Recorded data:

== Segment start ==

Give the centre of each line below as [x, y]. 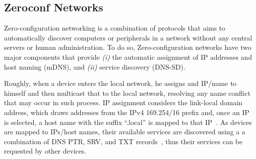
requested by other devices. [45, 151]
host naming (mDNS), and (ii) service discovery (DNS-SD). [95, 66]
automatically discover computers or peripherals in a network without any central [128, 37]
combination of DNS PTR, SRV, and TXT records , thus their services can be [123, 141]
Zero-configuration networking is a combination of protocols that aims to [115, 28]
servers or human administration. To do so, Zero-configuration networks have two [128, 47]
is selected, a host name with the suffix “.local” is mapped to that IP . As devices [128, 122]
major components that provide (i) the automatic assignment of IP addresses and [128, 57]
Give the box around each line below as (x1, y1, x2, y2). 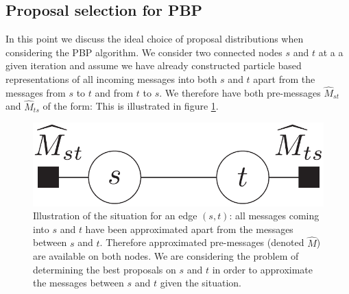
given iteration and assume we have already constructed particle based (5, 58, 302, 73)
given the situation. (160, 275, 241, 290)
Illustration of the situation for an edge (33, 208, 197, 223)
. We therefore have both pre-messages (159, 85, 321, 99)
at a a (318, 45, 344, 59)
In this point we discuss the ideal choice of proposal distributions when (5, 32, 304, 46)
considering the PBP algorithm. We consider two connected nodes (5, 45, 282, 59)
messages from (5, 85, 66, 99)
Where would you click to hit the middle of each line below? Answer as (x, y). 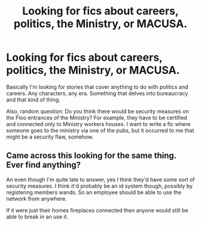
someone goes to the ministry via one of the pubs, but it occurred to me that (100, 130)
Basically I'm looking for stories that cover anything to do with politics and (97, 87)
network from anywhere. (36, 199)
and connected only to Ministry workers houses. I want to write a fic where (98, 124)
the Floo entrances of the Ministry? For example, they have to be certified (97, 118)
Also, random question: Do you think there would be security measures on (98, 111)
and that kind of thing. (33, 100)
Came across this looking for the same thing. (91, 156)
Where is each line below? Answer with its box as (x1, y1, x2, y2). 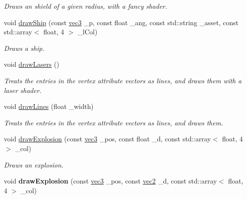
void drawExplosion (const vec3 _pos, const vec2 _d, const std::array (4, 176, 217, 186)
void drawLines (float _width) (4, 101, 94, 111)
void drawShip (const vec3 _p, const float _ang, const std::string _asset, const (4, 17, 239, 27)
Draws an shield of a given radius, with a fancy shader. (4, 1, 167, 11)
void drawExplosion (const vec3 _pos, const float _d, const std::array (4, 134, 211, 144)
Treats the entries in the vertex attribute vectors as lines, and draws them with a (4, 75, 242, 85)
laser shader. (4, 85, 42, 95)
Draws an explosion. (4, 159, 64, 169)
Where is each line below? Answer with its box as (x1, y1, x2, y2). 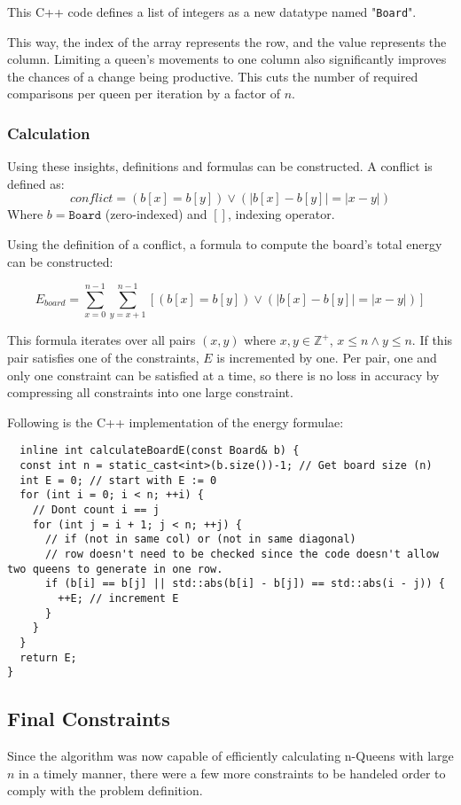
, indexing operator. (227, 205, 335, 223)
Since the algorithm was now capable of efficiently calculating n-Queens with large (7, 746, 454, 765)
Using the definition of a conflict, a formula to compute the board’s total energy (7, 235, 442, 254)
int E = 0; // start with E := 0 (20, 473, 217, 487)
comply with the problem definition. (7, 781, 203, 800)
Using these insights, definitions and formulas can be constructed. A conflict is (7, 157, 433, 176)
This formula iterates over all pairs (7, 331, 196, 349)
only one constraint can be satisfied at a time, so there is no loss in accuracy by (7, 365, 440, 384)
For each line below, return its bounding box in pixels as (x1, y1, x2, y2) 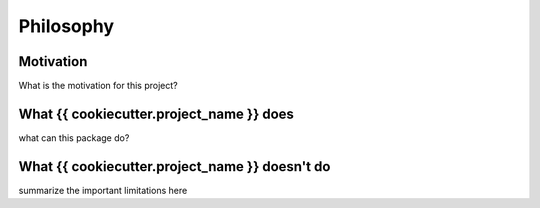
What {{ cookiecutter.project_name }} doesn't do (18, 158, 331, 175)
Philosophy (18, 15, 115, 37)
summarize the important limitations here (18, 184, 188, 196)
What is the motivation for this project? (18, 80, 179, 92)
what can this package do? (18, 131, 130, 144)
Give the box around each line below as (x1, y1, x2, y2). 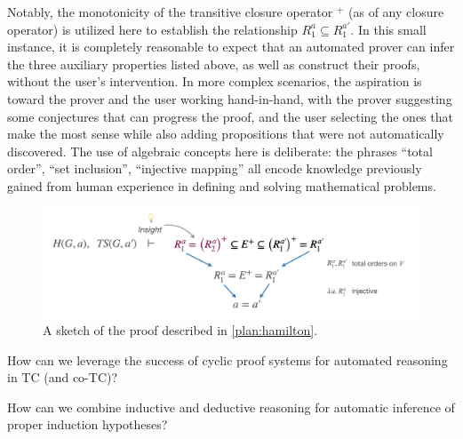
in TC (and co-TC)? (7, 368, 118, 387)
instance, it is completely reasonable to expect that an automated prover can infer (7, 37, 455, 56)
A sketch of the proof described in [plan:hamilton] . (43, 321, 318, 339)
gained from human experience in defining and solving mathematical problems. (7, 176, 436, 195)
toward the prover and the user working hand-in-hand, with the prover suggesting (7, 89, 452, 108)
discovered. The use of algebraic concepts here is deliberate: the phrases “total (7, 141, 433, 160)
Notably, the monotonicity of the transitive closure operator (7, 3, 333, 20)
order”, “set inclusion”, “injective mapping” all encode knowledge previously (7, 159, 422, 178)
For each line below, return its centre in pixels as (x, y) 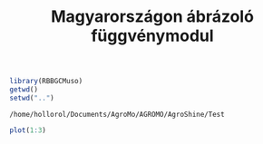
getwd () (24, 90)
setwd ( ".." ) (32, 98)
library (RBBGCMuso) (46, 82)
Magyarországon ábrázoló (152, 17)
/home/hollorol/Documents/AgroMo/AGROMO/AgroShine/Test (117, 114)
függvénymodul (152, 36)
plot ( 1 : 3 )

== Segment end ==

◆ What this task involves
Reproduce all of the entries exactly as they appear, though any picture they include must be omitted.

◆ Written answer
Give the centre of each line below as [x, y]. 
requested by other devices. [45, 151]
host naming (mDNS), and (ii) service discovery (DNS-SD). [95, 66]
automatically discover computers or peripherals in a network without any central [128, 37]
combination of DNS PTR, SRV, and TXT records , thus their services can be [123, 141]
Zero-configuration networking is a combination of protocols that aims to [115, 28]
servers or human administration. To do so, Zero-configuration networks have two [128, 47]
is selected, a host name with the suffix “.local” is mapped to that IP . As devices [128, 122]
major components that provide (i) the automatic assignment of IP addresses and [128, 57]
Give the box around each line below as (x1, y1, x2, y2). 
given iteration and assume we have already constructed particle based (5, 58, 302, 73)
given the situation. (160, 275, 241, 290)
Illustration of the situation for an edge (33, 208, 197, 223)
. We therefore have both pre-messages (159, 85, 321, 99)
at a a (318, 45, 344, 59)
In this point we discuss the ideal choice of proposal distributions when (5, 32, 304, 46)
considering the PBP algorithm. We consider two connected nodes (5, 45, 282, 59)
messages from (5, 85, 66, 99)
Where would you click to hit the middle of each line below? Answer as (x, y). 
someone goes to the ministry via one of the pubs, but it occurred to me that (100, 130)
Basically I'm looking for stories that cover anything to do with politics and (97, 87)
network from anywhere. (36, 199)
and connected only to Ministry workers houses. I want to write a fic where (98, 124)
the Floo entrances of the Ministry? For example, they have to be certified (97, 118)
Also, random question: Do you think there would be security measures on (98, 111)
and that kind of thing. (33, 100)
Came across this looking for the same thing. (91, 156)
Where is each line below? Answer with its box as (x1, y1, x2, y2). 
void drawExplosion (const vec3 _pos, const vec2 _d, const std::array (4, 176, 217, 186)
void drawLines (float _width) (4, 101, 94, 111)
void drawShip (const vec3 _p, const float _ang, const std::string _asset, const (4, 17, 239, 27)
Draws an shield of a given radius, with a fancy shader. (4, 1, 167, 11)
void drawExplosion (const vec3 _pos, const float _d, const std::array (4, 134, 211, 144)
Treats the entries in the vertex attribute vectors as lines, and draws them with a (4, 75, 242, 85)
laser shader. (4, 85, 42, 95)
Draws an explosion. (4, 159, 64, 169)
Where is each line below? Answer with its box as (x1, y1, x2, y2). 
, indexing operator. (227, 205, 335, 223)
Since the algorithm was now capable of efficiently calculating n-Queens with large (7, 746, 454, 765)
Using the definition of a conflict, a formula to compute the board’s total energy (7, 235, 442, 254)
int E = 0; // start with E := 0 (20, 473, 217, 487)
comply with the problem definition. (7, 781, 203, 800)
Using these insights, definitions and formulas can be constructed. A conflict is (7, 157, 433, 176)
This formula iterates over all pairs (7, 331, 196, 349)
only one constraint can be satisfied at a time, so there is no loss in accuracy by (7, 365, 440, 384)
For each line below, return its bounding box in pixels as (x1, y1, x2, y2) 
What {{ cookiecutter.project_name }} doesn't do (18, 158, 331, 175)
Philosophy (18, 15, 115, 37)
summarize the important limitations here (18, 184, 188, 196)
What is the motivation for this project? (18, 80, 179, 92)
what can this package do? (18, 131, 130, 144)
Give the box around each line below as (x1, y1, x2, y2). 
in TC (and co-TC)? (7, 368, 118, 387)
instance, it is completely reasonable to expect that an automated prover can infer (7, 37, 455, 56)
A sketch of the proof described in [plan:hamilton] . (43, 321, 318, 339)
gained from human experience in defining and solving mathematical problems. (7, 176, 436, 195)
toward the prover and the user working hand-in-hand, with the prover suggesting (7, 89, 452, 108)
discovered. The use of algebraic concepts here is deliberate: the phrases “total (7, 141, 433, 160)
Notably, the monotonicity of the transitive closure operator (7, 3, 333, 20)
order”, “set inclusion”, “injective mapping” all encode knowledge previously (7, 159, 422, 178)
For each line below, return its centre in pixels as (x, y) 
getwd () (24, 90)
setwd ( ".." ) (32, 98)
library (RBBGCMuso) (46, 82)
Magyarországon ábrázoló (152, 17)
/home/hollorol/Documents/AgroMo/AGROMO/AgroShine/Test (117, 114)
függvénymodul (152, 36)
plot ( 1 : 3 )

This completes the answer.